[Start of Attachment]

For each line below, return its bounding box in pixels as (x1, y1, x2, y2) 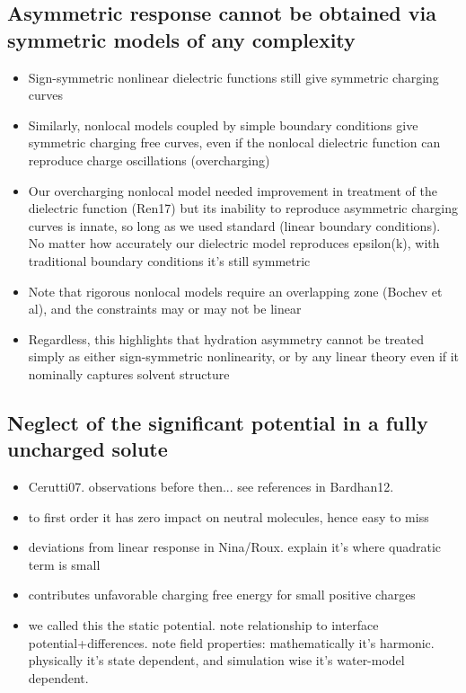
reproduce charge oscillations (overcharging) (28, 150, 270, 169)
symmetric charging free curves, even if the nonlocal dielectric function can (28, 133, 441, 152)
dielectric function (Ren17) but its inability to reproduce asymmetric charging (28, 199, 458, 218)
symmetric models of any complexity (7, 25, 356, 53)
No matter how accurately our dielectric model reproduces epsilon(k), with (28, 234, 440, 253)
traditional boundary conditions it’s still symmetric (28, 251, 311, 270)
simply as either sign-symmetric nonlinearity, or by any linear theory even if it (28, 347, 460, 366)
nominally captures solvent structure (28, 364, 230, 383)

[End of Attachment]

Task to complete:
Write out the entries again word for word. Do not include the pictures.

Response for this exercise:
For each line below, return its bounding box in pixels as (x1, y1, x2, y2) 
reproduce charge oscillations (overcharging) (28, 150, 270, 169)
symmetric charging free curves, even if the nonlocal dielectric function can (28, 133, 441, 152)
dielectric function (Ren17) but its inability to reproduce asymmetric charging (28, 199, 458, 218)
symmetric models of any complexity (7, 25, 356, 53)
No matter how accurately our dielectric model reproduces epsilon(k), with (28, 234, 440, 253)
traditional boundary conditions it’s still symmetric (28, 251, 311, 270)
simply as either sign-symmetric nonlinearity, or by any linear theory even if it (28, 347, 460, 366)
nominally captures solvent structure (28, 364, 230, 383)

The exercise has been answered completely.